I have 2 different pipelines:
1) Model X ran on data Y. I run this model 10 times (on the same data) and then use the Average operator on the performance vectors. I run it 10 times because the data is small and I wish to obtain a better performance measurement (regression) of the model. My measurement of choice is RMSE, which I expect it is averaged by the Average operator which is exactly what happens. But what does the +- represent? Testing in Python, does not seem to be min/max, nor std, nor 95/97/99 confidence interval. Furthermore, peculiarly, converting the vectors to data (before average) they show negative variance. This does not seem right.
2) Model U ran on data V1-V22 to get 22 models (each dataset corresponds to a person and I want to measure the 'average predicting power' when the model is trained only on the given person). Again, I use the Average operator on the performance vectors and the same observations from 1) apply (namely, the negative variance and mysterious +-).

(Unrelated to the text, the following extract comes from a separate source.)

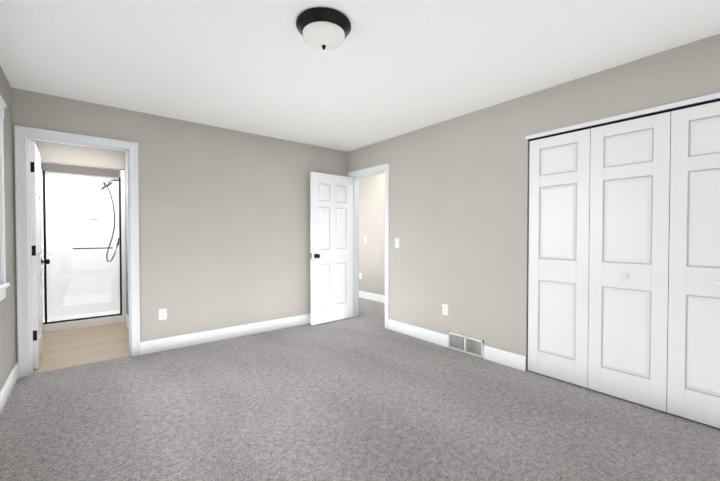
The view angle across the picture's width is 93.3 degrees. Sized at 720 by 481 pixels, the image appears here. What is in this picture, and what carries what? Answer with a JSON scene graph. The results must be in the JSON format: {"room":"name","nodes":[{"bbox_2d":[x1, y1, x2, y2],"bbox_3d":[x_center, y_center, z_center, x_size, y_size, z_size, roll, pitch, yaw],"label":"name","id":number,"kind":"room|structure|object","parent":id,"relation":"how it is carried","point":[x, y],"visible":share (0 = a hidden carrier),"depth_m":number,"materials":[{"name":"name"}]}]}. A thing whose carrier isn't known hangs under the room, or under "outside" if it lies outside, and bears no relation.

However, on the same reasoning as in 1), I want to run this 10 times for a more 'real' average performance (i.e. rmse). This time, converting the perf. vectors to data before averaging shows both positive variance and std; but the 'average' is no longer just the mean of the performance values! Values in the min/max range 0.550-0.589 produce 'average' 0.609.
tl;dr: what does averaging performance vectors do exactly under the hood (precisely regarding +-)? Why do I get weird results?